■ **Task**: Search the records below for "Arvon - a magical place". Return that line and all remaining lines exactly.

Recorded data
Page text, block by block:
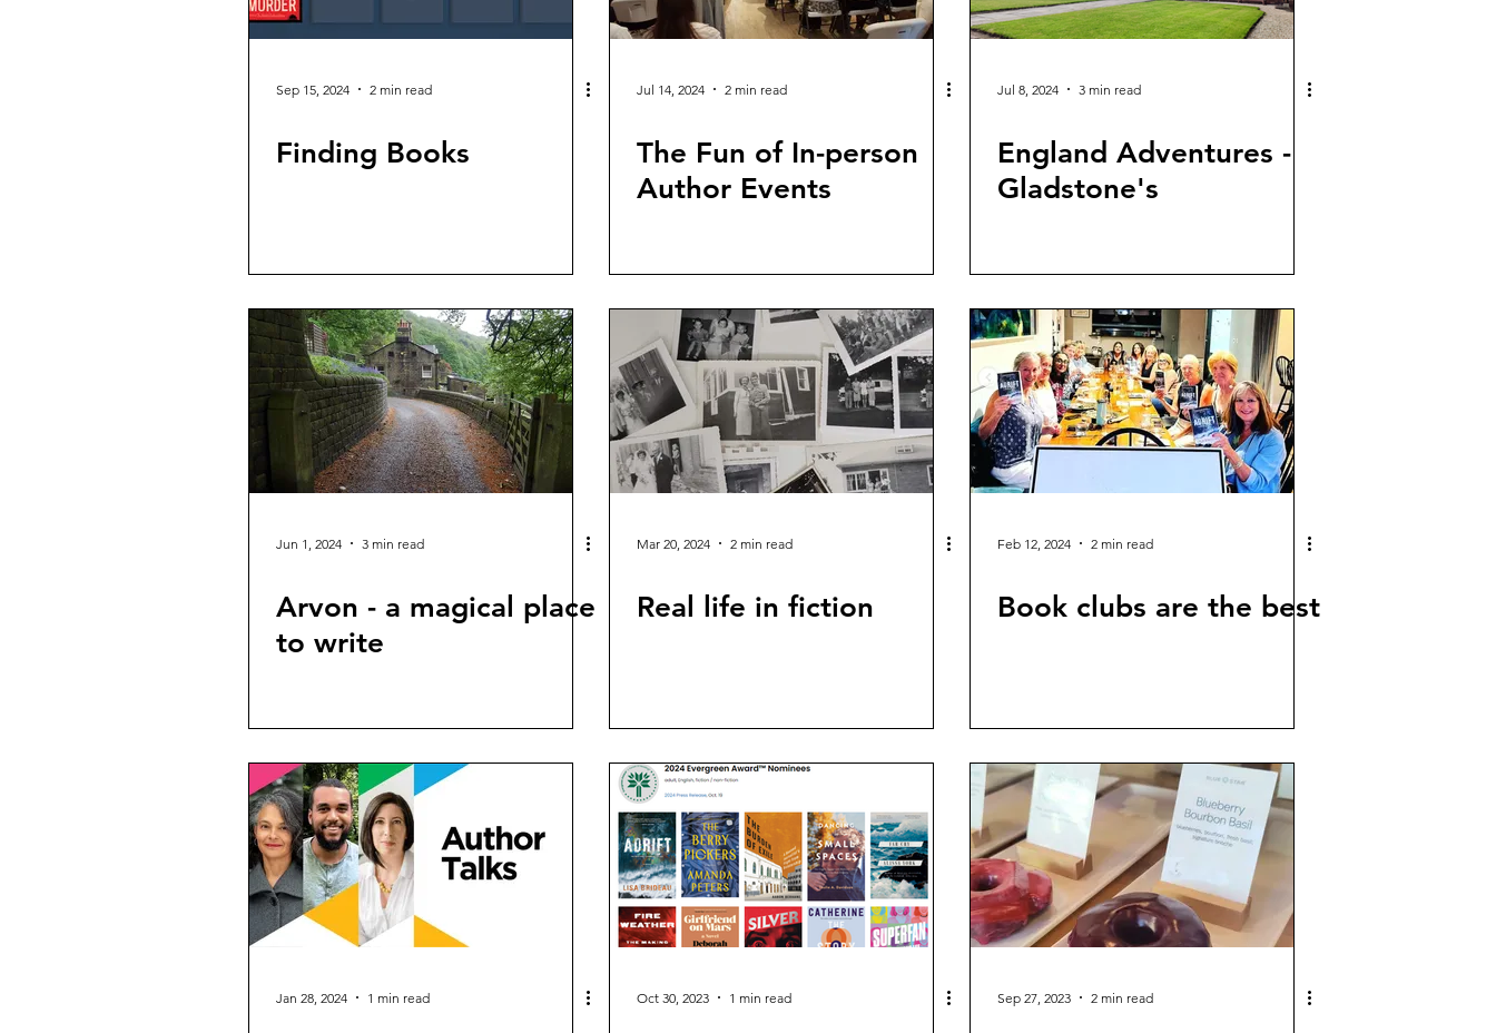
Sep 15, 2024 2 min read
Finding Books
Jul 14, 2024 2 min read
The Fun of In-person
Author Events
Jul 8, 2024 3 min read
England Adventures -
Gladstone's
Jun 1, 2024 3 min read
Arvon - a magical place
to write
Mar 20, 2024 2 min read
Real life in fiction
Feb 12, 2024 2 min read
Book clubs are the best
Jan 28, 2024 1 min read Oct 30, 2023 1 min read Sep 27, 2023 2 min read

■ **Solution to the problem**:
Arvon - a magical place
to write
Mar 20, 2024 2 min read
Real life in fiction
Feb 12, 2024 2 min read
Book clubs are the best
Jan 28, 2024 1 min read Oct 30, 2023 1 min read Sep 27, 2023 2 min read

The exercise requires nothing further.